Start of Entries supplied

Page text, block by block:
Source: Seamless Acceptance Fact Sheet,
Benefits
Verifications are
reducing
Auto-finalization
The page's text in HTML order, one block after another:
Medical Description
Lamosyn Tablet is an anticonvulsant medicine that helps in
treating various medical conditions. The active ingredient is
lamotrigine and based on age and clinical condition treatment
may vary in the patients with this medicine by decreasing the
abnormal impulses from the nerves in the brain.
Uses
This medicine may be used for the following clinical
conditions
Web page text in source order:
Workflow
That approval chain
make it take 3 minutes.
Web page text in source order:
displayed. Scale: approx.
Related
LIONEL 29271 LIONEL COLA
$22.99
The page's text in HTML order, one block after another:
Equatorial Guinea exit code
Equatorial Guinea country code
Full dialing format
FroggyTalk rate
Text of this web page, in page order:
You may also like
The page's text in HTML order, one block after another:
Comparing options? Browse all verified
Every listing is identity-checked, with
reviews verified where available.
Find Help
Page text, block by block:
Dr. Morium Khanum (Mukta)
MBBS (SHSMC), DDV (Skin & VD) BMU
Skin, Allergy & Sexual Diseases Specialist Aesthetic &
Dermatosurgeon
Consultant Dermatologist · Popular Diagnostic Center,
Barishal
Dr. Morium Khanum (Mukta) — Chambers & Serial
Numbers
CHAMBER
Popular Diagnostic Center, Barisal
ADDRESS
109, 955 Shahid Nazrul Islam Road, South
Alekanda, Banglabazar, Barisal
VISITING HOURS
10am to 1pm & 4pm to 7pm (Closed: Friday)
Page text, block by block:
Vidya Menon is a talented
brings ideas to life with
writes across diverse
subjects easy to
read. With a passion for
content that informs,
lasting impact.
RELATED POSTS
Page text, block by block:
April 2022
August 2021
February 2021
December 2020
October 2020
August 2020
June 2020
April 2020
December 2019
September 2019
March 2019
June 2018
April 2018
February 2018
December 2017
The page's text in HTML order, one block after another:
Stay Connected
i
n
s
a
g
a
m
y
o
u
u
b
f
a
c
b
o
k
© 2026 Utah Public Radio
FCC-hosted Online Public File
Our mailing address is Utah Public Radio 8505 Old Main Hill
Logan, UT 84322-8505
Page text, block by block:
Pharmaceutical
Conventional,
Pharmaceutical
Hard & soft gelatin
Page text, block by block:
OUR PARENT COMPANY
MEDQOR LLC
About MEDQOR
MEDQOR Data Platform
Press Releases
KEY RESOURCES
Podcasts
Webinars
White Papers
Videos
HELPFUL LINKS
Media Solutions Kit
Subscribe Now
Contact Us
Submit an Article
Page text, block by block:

End of Entries supplied

▶ **The task**: This exercise requires the entries above to be restated exactly.

▶ **Result for this task**:
Page text, block by block:
Source: Seamless Acceptance Fact Sheet,
Benefits
Verifications are
reducing
Auto-finalization
The page's text in HTML order, one block after another:
Medical Description
Lamosyn Tablet is an anticonvulsant medicine that helps in
treating various medical conditions. The active ingredient is
lamotrigine and based on age and clinical condition treatment
may vary in the patients with this medicine by decreasing the
abnormal impulses from the nerves in the brain.
Uses
This medicine may be used for the following clinical
conditions
Web page text in source order:
Workflow
That approval chain
make it take 3 minutes.
Web page text in source order:
displayed. Scale: approx.
Related
LIONEL 29271 LIONEL COLA
$22.99
The page's text in HTML order, one block after another:
Equatorial Guinea exit code
Equatorial Guinea country code
Full dialing format
FroggyTalk rate
Text of this web page, in page order:
You may also like
The page's text in HTML order, one block after another:
Comparing options? Browse all verified
Every listing is identity-checked, with
reviews verified where available.
Find Help
Page text, block by block:
Dr. Morium Khanum (Mukta)
MBBS (SHSMC), DDV (Skin & VD) BMU
Skin, Allergy & Sexual Diseases Specialist Aesthetic &
Dermatosurgeon
Consultant Dermatologist · Popular Diagnostic Center,
Barishal
Dr. Morium Khanum (Mukta) — Chambers & Serial
Numbers
CHAMBER
Popular Diagnostic Center, Barisal
ADDRESS
109, 955 Shahid Nazrul Islam Road, South
Alekanda, Banglabazar, Barisal
VISITING HOURS
10am to 1pm & 4pm to 7pm (Closed: Friday)
Page text, block by block:
Vidya Menon is a talented
brings ideas to life with
writes across diverse
subjects easy to
read. With a passion for
content that informs,
lasting impact.
RELATED POSTS
Page text, block by block:
April 2022
August 2021
February 2021
December 2020
October 2020
August 2020
June 2020
April 2020
December 2019
September 2019
March 2019
June 2018
April 2018
February 2018
December 2017
The page's text in HTML order, one block after another:
Stay Connected
i
n
s
a
g
a
m
y
o
u
u
b
f
a
c
b
o
k
© 2026 Utah Public Radio
FCC-hosted Online Public File
Our mailing address is Utah Public Radio 8505 Old Main Hill
Logan, UT 84322-8505
Page text, block by block:
Pharmaceutical
Conventional,
Pharmaceutical
Hard & soft gelatin
Page text, block by block:
OUR PARENT COMPANY
MEDQOR LLC
About MEDQOR
MEDQOR Data Platform
Press Releases
KEY RESOURCES
Podcasts
Webinars
White Papers
Videos
HELPFUL LINKS
Media Solutions Kit
Subscribe Now
Contact Us
Submit an Article
Page text, block by block:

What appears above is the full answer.